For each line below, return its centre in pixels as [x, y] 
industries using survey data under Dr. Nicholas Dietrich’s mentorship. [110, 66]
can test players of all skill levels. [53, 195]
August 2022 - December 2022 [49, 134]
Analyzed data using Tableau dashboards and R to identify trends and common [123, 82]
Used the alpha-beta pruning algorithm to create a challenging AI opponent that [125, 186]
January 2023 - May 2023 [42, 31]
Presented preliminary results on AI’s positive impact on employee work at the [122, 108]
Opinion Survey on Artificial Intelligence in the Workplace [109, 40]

···

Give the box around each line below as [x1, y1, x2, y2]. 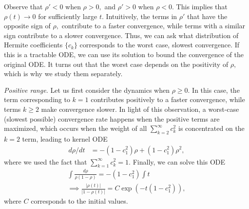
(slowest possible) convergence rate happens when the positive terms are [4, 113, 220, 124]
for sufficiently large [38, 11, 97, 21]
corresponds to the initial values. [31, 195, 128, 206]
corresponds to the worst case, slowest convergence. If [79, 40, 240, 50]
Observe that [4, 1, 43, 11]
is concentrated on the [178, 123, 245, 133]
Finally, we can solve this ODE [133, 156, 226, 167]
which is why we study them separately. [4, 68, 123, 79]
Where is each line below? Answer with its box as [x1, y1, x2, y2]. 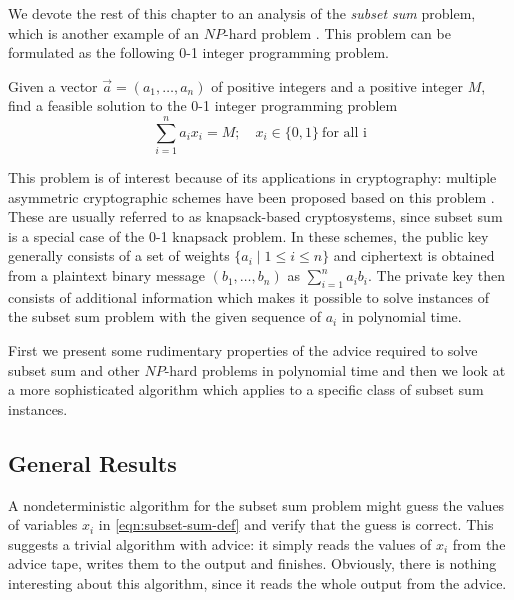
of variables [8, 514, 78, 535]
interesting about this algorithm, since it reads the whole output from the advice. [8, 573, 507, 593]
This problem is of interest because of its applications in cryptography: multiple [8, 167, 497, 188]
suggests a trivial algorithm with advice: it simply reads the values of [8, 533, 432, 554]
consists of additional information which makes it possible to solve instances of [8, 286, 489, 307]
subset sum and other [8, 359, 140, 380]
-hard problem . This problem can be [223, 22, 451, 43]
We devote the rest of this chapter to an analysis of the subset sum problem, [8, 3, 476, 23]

···

» What you will do: Pull out every line above that holds the word "algorithm".

» Task output:
Used the alpha-beta pruning algorithm to create a challenging AI opponent that [125, 186]
interesting about this algorithm, since it reads the whole output from the advice. [8, 573, 507, 593]
suggests a trivial algorithm with advice: it simply reads the values of [8, 533, 432, 554]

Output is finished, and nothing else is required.